My mother, horrified that no one would pretend not to notice Sherry's empty sleeve and more than a little jealous of the bonds that held the men together, made herself scarce for these small reunions.   

We managed without her.  

Convinced that a one armed man could hardly fend for himself, Nana sent Sherry off the following morning with a veritable trunk full of provisions - quarts of chowder, loaves of bread tightly sealed in saran wrap, fried chicken and spare ribs, a basket of sweet corn - he protested but was no match for my iron-willed, grey haired grandmother. 

Wars and families make strange bedfellows.












Tuesday, December 10, 2013

Too Cold To Snow

The morning is dim and cloudy gray - there was a brief but chilling smattering of snow during the night - and I wake thinking that my decision to move south was sound enough but incomplete.  Looking out at the frozen crepe myrtle and frost covered grass, I wonder if I shouldn't have gone a little further.  It's a too cold to snow kind of morning, as my daddy might've said - every breath sends a wave of arctic chill into my lungs and the dogs waste no time being curious, they're out and back in in a matter of seconds.  The small brown dog trembles with cold and rushes for the bedroom, not even waiting for the accustomed biscuit, while the other two - bigger and made of sterner stuff - trot hastily inside and settle by heating vents.  It's tricky maintaining your dignity while freezing.

Too cold to snow, I think dismally, how does that even make sense?
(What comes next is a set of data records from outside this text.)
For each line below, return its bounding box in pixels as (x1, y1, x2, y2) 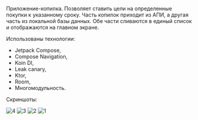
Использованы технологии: (6, 35, 76, 42)
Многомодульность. (14, 85, 66, 91)
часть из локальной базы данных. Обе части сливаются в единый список (6, 18, 192, 24)
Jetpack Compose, (14, 47, 61, 54)
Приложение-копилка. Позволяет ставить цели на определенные (6, 5, 173, 12)
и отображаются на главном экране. (6, 24, 99, 31)
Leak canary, (14, 66, 47, 73)
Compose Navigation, (14, 53, 68, 60)
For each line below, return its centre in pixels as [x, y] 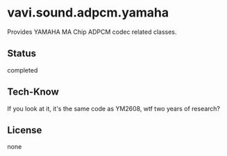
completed [23, 70]
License [25, 130]
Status [22, 53]
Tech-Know [33, 92]
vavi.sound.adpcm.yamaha [88, 13]
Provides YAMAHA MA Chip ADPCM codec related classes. [92, 32]
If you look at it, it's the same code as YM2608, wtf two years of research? [114, 108]
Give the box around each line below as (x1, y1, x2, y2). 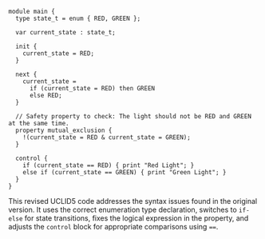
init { (15, 42, 38, 50)
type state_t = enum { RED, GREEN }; (15, 14, 141, 22)
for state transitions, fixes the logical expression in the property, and (24, 213, 249, 223)
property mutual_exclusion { (15, 126, 113, 134)
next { (15, 70, 38, 78)
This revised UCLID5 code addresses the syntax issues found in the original (8, 197, 258, 205)
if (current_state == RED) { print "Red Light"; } (22, 161, 195, 169)
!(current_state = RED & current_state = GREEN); (22, 133, 192, 141)
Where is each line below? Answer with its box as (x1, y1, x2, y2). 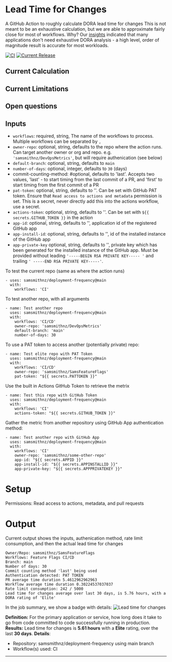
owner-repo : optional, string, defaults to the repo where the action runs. (12, 143, 163, 150)
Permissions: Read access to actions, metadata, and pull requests (5, 500, 144, 506)
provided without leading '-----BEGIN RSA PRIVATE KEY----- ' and (12, 252, 154, 259)
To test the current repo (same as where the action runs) (5, 268, 125, 274)
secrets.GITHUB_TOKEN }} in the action (12, 214, 93, 221)
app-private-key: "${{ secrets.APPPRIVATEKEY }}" (14, 466, 123, 472)
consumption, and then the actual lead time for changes (5, 540, 123, 546)
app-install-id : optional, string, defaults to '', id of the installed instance (12, 230, 166, 237)
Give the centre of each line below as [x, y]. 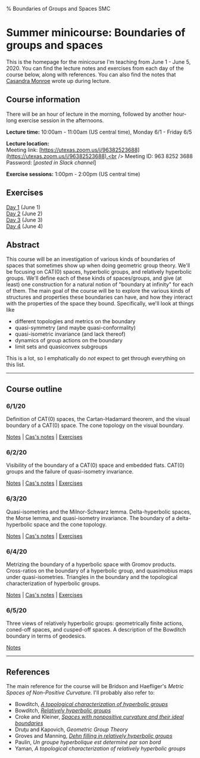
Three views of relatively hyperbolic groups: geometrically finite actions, [95, 623]
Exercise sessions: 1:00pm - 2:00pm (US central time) [73, 174]
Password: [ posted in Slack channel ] [51, 162]
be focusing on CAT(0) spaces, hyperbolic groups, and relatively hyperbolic [99, 272]
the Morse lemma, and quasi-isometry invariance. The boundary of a [90, 518]
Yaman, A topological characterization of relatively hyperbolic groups [100, 748]
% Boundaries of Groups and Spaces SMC [58, 9]
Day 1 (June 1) [23, 207]
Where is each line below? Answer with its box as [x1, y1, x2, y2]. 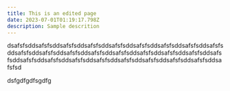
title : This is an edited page [7, 10, 97, 17]
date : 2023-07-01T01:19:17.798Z [7, 16, 100, 23]
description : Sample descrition [7, 23, 100, 29]
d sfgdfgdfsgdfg [7, 77, 51, 85]
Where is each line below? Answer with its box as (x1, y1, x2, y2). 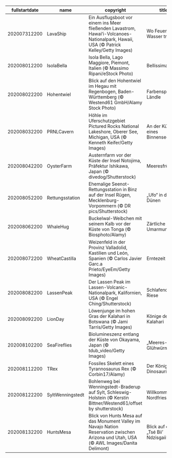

I can see my daddy - practically mummified in layers - thermal socks and long underwear, cable knit sweaters and a snug wool cap pulled over his ears, bright mittens and an oversized scarf.  He would pull a chair close to the fire and hunker down beneath multiple blankets while my mother alternately laughed and scolded.  It seemed as if all their differences could be summed up according to the thermostat - he was always too cold and she was always too hot - they never agreed on what the temperature should be and were only rarely able to reach a compromise.  Even now it's hard to imagine a more constant or enduring conflict.   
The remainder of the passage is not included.